When it also fails, she proposes that he just do it there, looking at her. He agrees, lets the cup fall to the floor, they both make a go for it, space is breached as he grabs her breast. What are you doing?, she cries. I’m trying to make this work!

And there ensues a very hot and steaming sex scene, that goes to show that nature’s methods are still the best ones. It is worth repeating that Francesca Nunzi is a very sexy actress. Adding to her ample personal charms, the intensity of the scene is compounded by the knowledge – stitched there, in the back of the viewer’s mind – that it is not proper adultery, and that it is not fully consensual sex. There is a dimension of necessity that, in the logic inherent to the erotic fantasy, forces the wife to have sex with a stranger. A manifestation of breached space.


Ok. So you may not by my theory. But I had – I just had – to print here these sexy grabs from the film. It can be found in the second of four discs that Filmax has published in Spain under the title Tinto Brass presenta Sus Cuentos Mas Atrevidos (Vols. 1-4, 2002)

Breached Space


Let me now propose to you an unconventional idea: that one of the central elements of eroticism is that of breached space. That it is the threat of invaded personal space that spices up so many erotic thrillers as well as much of the adventure pulps. Robert Scholes, in his comprehensive essay Science Fiction: History, Science, Vision (with Eric Rabkin, 1977) has counted as many as seventy-four attempted rapes in the Tarzan novels of Edgar Rice Burroughs. Obviously, it would not do to have the main heroine being effectively raped in a bunch of novels read by kids (although one can ask how many interior fires that menace have started), but it isn’t less true that it is precisely the implied menace that is so thrilling and exciting.

And one of the most effective ways to convey that menace is through the breaching of personal space. One does so in one of two instances: when one as a relation of affection with the person whose personal space is being invaded or shared (family, friends, a lover); and when exerting an act of aggression (when you have to literally step over the virtual line separating personal spaces). It can be argued that the breaching of the heroine’s personal space as a mean of sexual thrilling has much to do with the so-called phallocracy that purports the heroine as “territory” of the hero, thus making that invasion one of the personal space of the hero.

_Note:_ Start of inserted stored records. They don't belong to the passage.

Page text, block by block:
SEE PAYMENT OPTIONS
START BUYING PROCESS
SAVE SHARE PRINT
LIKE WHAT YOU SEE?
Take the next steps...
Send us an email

But that doesn’t hold water in the cases of independent heroines such as Red Sonja, Supergirl, Wonder Woman, Modesty Blaise, Brigitte Monfort, Ginger and so on, so I won’t consider it here.

One of the most exciting examples of breached space in pulp or erotic thrillers is that of the undercover heroine that must get inside a) a strip club b) a prostitution or white slavery ring c) any other similar situation where her maidenhood is in danger (and I say maidenhood not as a literal concept). Considerer Miss Temple in The Glass Books of the Dream Eaters (2006), Athena Massey in The Unspeakable (1996) or the young and naïve Clara in the most erotic novel of all times The Devil’s Advocate (1942).

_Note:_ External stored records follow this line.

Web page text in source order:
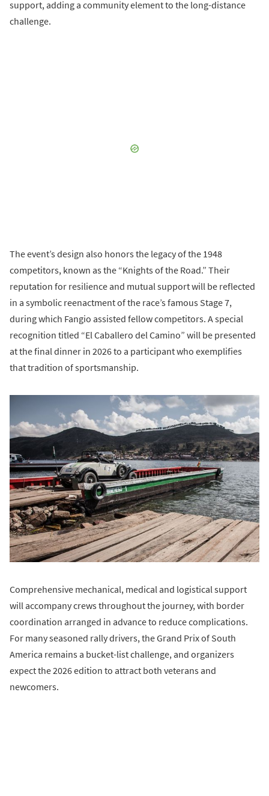
support, adding a community element to the long-distance
challenge.
The event’s design also honors the legacy of the 1948
competitors, known as the “Knights of the Road.” Their
reputation for resilience and mutual support will be reflected
in a symbolic reenactment of the race’s famous Stage 7,
during which Fangio assisted fellow competitors. A special
recognition titled “El Caballero del Camino” will be presented
at the final dinner in 2026 to a participant who exemplifies
that tradition of sportsmanship.
Comprehensive mechanical, medical and logistical support
will accompany crews throughout the journey, with border
coordination arranged in advance to reduce complications.
For many seasoned rally drivers, the Grand Prix of South
America remains a bucket-list challenge, and organizers
expect the 2026 edition to attract both veterans and
newcomers.
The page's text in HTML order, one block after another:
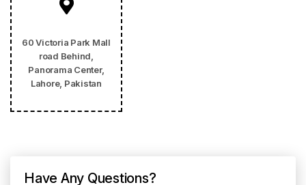
60 Victoria Park Mall
road Behind,
Panorama Center,
Lahore, Pakistan
Have Any Questions?
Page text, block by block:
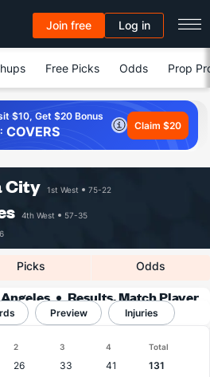
Join free Log in
Free Picks Odds Prop
$10, Get $20 Bonus
COVERS Claim $20
City 1st West 75-22
4th West
57-35
Picks Odds
Results, Match Player
& Records
Preview Injuries
2 3 4 Total
26 33 41
131
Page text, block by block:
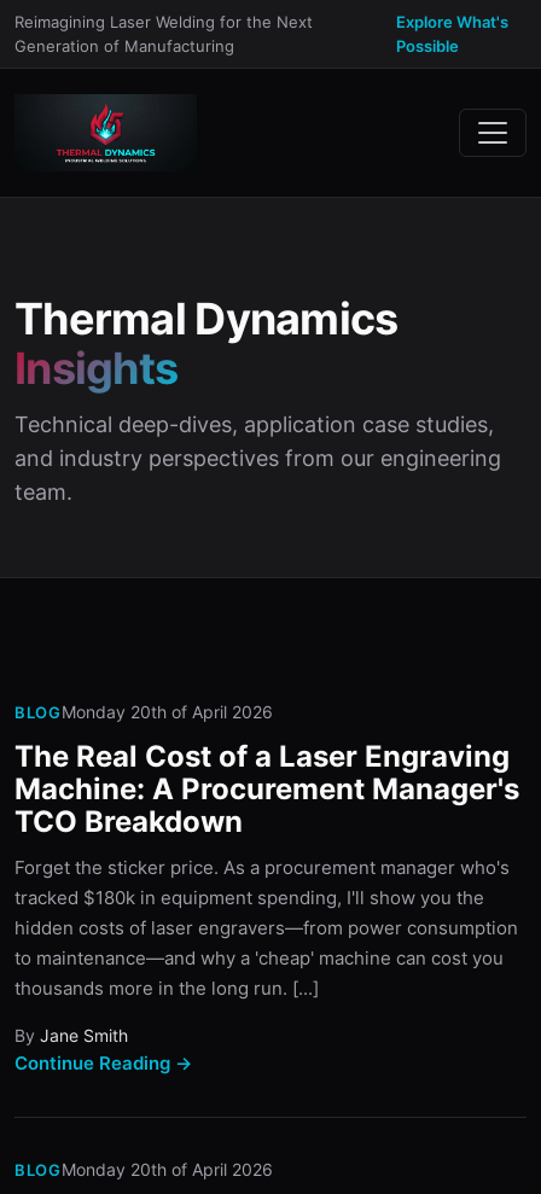
Reimagining Laser Welding for the Next
Generation of Manufacturing
Explore What's
Possible
Thermal Dynamics
Insights
Technical deep-dives, application case studies,
and industry perspectives from our engineering
team.
BLOGMonday 20th of April 2026
The Real Cost of a Laser Engraving
Machine: A Procurement Manager's
TCO Breakdown
Forget the sticker price. As a procurement manager who's
tracked $180k in equipment spending, I'll show you the
hidden costs of laser engravers—from power consumption
to maintenance—and why a 'cheap' machine can cost you
thousands more in the long run. [...]
By Jane Smith
Continue Reading →
BLOGMonday 20th of April 2026

In each of these cases the heroine has to infiltrate an inimical space, knowing that she may have to pay the correspondent cost of such invasion in terms of bodily currency. In the three examples above, Miss Temple (a Victorian maiden) escapes with her virginity intact, although she feels her fire stoked and is almost raped; Athena Massey is a cop, not a virgin, and must demean herself by stripping naked on the pole (her space is breached with the eyes); while Clara, almost a child in sexual matters, is progressively immersed in a web of depravation that will subject her to vaginal, oral and anal sex (and “between my breasts too”) in order to discover whatever happened to her sister Rita.

And, in each instance, whenever the personal space is breached, we know we’ll have: a) sex (the heroine will be raped or will have to forcefully consent to sexual advances); b) violence (the heroine will fight the assailant or the “hero” or some outside force will intervene).
It’s in those moments that precede the breaching, that stretch the undefined boundary between spaces, between force and consent, that we find the most sublime eroticism.